Briefly, cells were suspended in ice-cold Hank's balanced saline solution (HBSS), followed by fixation with 70% EtOH at −20°C [36]. Fixed cells were centrifuged, then pellets were re-suspended in extraction buffer of pH 7.8 which contained Na2HPO4, citric acid, and 0.1% Triton X-100 at 37°C. Then, a staining solution of pH 6.8 containing PIPES, NaCl, Mg2Cl, Triton X-100, PI, and 50 RNAse H was added to the cell suspension, and the fluorescence intensity was evaluated and analyzed in triplicate by the FACStation® and CellQuest® software.

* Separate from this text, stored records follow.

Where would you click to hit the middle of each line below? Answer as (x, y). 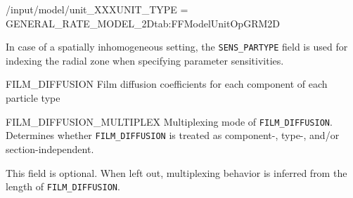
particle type (33, 98)
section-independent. (50, 148)
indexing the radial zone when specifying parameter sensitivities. (145, 60)
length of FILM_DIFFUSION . (63, 186)
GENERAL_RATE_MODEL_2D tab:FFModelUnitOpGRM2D (143, 23)
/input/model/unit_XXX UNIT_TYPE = (97, 9)
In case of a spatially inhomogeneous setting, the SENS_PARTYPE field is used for (177, 47)
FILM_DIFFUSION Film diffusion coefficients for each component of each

PI analyses revealed that almost cell population (97%) underwent apoptotic cell death, which treated with IV + CV. By contrast, PBS, CSB, PV, and CV conducted cell death in very limited population, while IFO and IV let the small population into apoptosis and/or necrosis (8.8–10.2%), as well as IFO + CSB and IV + CSB induced increasing cell death to approximately a quarter to one-third of the population (Figure 3 and Table 2).

Figure 3.

The PI-staining apoptosis assay using flow cytometry. Each panel shows the event count (vertical axis) at each intensity (horizontal axis). The population of apoptotic and/or necrotic cells was measured as M1 and was shown in Table 2. [Reprinted with permission from Ref. [34]. Copyright (2014) Spandidos Publications].

TreatmentPopulation of nonviable cells (%) (mean ± SD)
PV1.6 ± 1.1
CV1.4 ± 1.0
IFO8.8 ± 1.9a
IV10.2 ± 2.9a
IFO + CSB16.5 ± 3.9b
IV + CSB25.2 ± 4.2b
IFO + CV32.8 ± 5.9b
IV + CV97.1 ± 1.9c

Table 2.

Population of nonviable cells (M1) in flow cytometry.

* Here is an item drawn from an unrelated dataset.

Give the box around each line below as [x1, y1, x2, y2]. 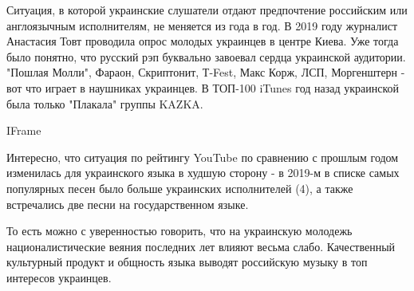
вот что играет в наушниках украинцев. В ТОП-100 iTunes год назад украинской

aP < 0.05 versus PV and CV.

bP < 0.05 versus PV and CV.

cP < 0.001 versus PV and CV.

3.4. Murine osteosarcoma therapeutic model

For the therapeutic model, C3H/HeJ mice were employed because they are H2-matched to LM8 osteosarcoma cell line since this cell line was originated from that strain of mouse [37]. LM8 cells (3.0 × 106 cells per mice) were subcutaneously transplanted into 6-week-old male C3H/HeJ mice. After c.a. 3 weeks, when the tumor volume reached up to 500 mm3, injection of the therapeutic agents was started. The administration protocol is schemed in Figure 4.

Figure 4.

The in vivo therapeutic model. Administration of the antitumor agents was initiated when the tumor volume reached ~500 mm3 (day 0), and continued on days 2 and 4. Then the mice were sacrificed and analyzed on day 7. [Reprinted with permission from Ref. [34]. Copyright (2014) Spandidos Publications].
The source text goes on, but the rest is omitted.